Appendix: Estimating test-attributed COVID-19 deaths
Let P(i) be the probability of being infected during an epidemic wave at any given time point i, P the total cumulative probability of being infected during the epidemic wave, T the total duration of the epidemic wave, t the time period during which a person infected with the virus would test positive, d the diagnostic time window used in death attribution (a death is attributed to the virus if it occurs within d time of a positive test), m(i) the population mortality rate (death from any cause) per unit time at time (i), m the average population mortality rate (death from any cause) per unit time, and S the size of the population of interest.
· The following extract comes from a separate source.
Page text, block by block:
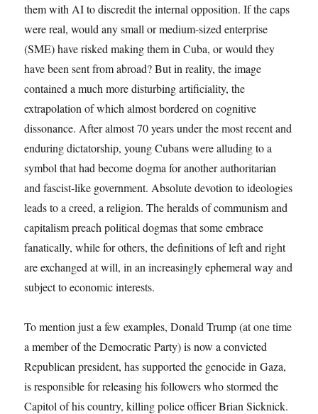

Initially, one may consider the simplified version where P(i) and m(i) remain steady during the epidemic wave and ask what would happen if one were to test all people at the time of their death. Then the probability of testing positive for the virus at the time of death (for any death and for any cause thereof) during the T + t period is given by
$${\text{D}} = {\text{Pt}}/\left( {{\text{T}} + {\text{t}}} \right)$$
(1)
For example, if P = 60% of the population is infected, t = 0.07 years, and T + t = 1 year, then D = 0.6 × 0.07/1 = 0.042, i.e. 4.2% of people dying will test positive for the virus, if they happen to be tested at the time of their death, regardless of whether the virus is causally related to the death or is an innocent bystander. The equation is assuming t is substantially shorter than T so that the effect of the initial phase where no full t length “look back” is possible, can be neglected.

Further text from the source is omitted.